By 1953, NACA had started to look toward space, and Johnson was a perfect fit as a human computer.

As NACA morphed into NASA, Johnson was increasingly relied upon to perform highly complex, critical calculations.

NASA | Katherine Johnson

While the astronauts got the headlines, the work of engineers and mathematicians on the ground made their journeys possible, and Johnson was one of NASA's most reliable members, a veritable rock star of putting people into space and getting them back down to Earth safely.

Johnson personally calculated the trajectory for Alan Shepard's journey into space, and before his historic first manned orbit of Earth, John Glenn requested that she check all the math IBM's electronic computers had performed on the orbital equations.

"If she says they're good, then I'm ready to go," he said at the time.

Johnson's greatest feat, by her own reckoning, was her work on the Apollo missions.

Facebook | Hidden Figures

For the Apollo program, she helped sync up the lunar module with the orbiting command module, as well as mapping the moon's surface ahead of the mission.
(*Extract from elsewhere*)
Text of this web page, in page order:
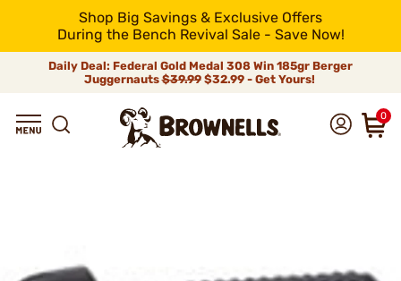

Johnson later worked on the Space Shuttle and Landsat programs as well before finally retiring in 1986.

In 2015, President Obama awarded Johnson the Medal of Freedom, and in 2016, the film Hidden Figures, based on her life, was released in theaters with Taraji P. Henson portraying her on screen.

Tributes have been pouring in for Johnson following the news of her passing at age 101.

NASA | Bill Ingalls

NASA administrator Jim Bridenstine called her "an American hero," saying "Ms. Johnson helped our nation enlarge the frontiers of space even as she made huge strides that also opened doors for women and people of color in the universal human quest to explore space...At NASA we will never forget her courage and leadership and the milestones we could not have reached without her."